_Problem description:_ Leaving out every picture, transcribe the lines from the line that contains "Page text, block" to the end of the entries below, both ends included.

(Source records)
= = = =
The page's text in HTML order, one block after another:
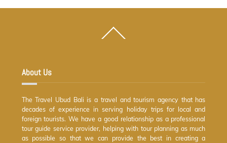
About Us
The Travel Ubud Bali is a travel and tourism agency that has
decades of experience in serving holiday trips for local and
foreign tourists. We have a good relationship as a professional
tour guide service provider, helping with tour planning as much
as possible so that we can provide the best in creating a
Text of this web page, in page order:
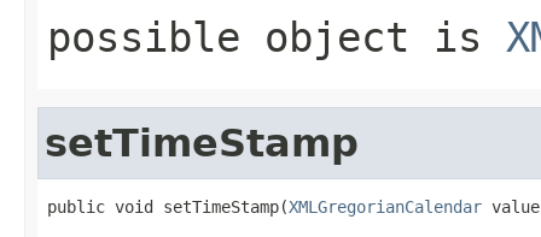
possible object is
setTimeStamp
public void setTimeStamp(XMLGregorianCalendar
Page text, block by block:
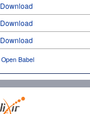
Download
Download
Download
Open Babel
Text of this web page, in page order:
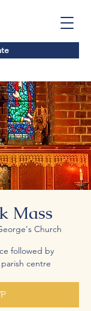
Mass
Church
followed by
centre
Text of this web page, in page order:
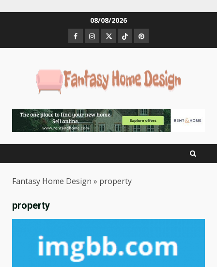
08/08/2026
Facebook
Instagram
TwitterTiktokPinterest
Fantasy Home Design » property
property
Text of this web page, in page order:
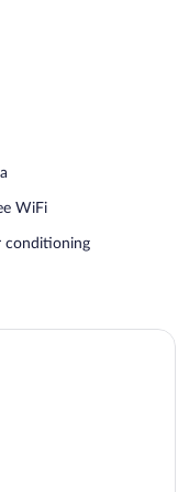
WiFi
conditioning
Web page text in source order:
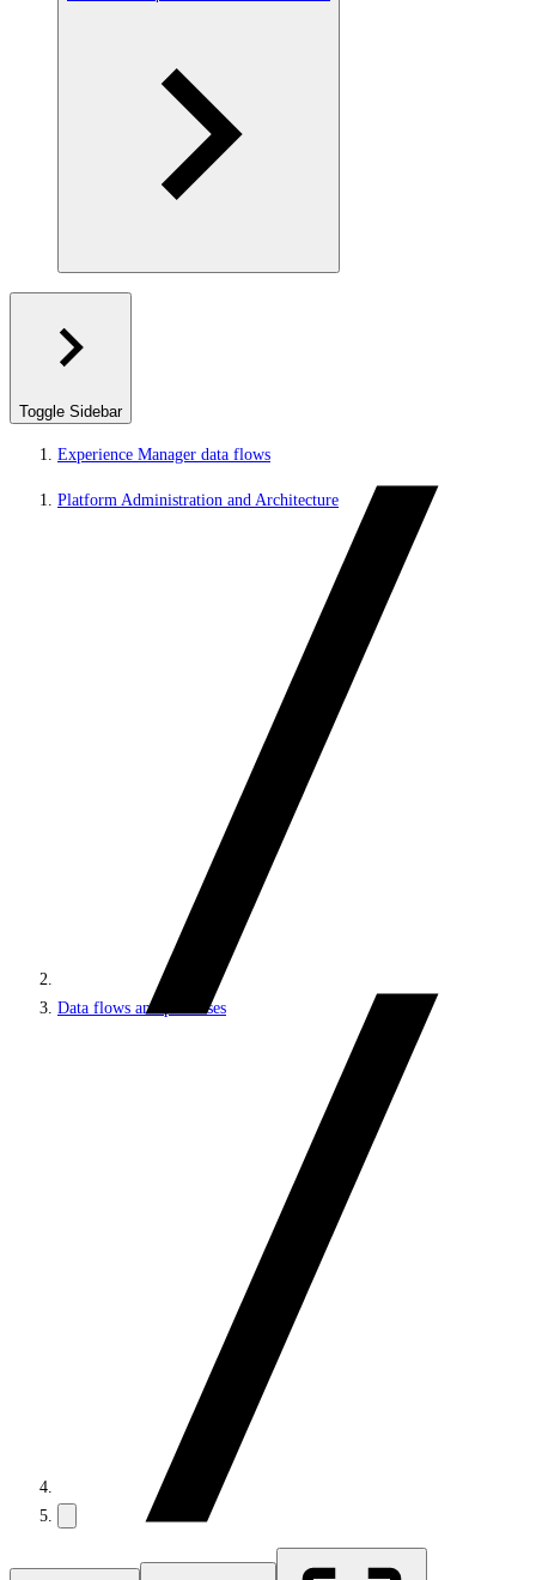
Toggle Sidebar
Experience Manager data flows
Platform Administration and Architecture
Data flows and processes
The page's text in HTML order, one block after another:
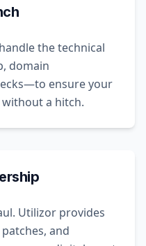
= = = =
_Answer below:_
Page text, block by block:
Download
Download
Download
Open Babel
Text of this web page, in page order:
Mass
Church
followed by
centre
Text of this web page, in page order:
08/08/2026
Facebook
Instagram
TwitterTiktokPinterest
Fantasy Home Design » property
property
Text of this web page, in page order:
WiFi
conditioning
Web page text in source order:
Toggle Sidebar
Experience Manager data flows
Platform Administration and Architecture
Data flows and processes
The page's text in HTML order, one block after another:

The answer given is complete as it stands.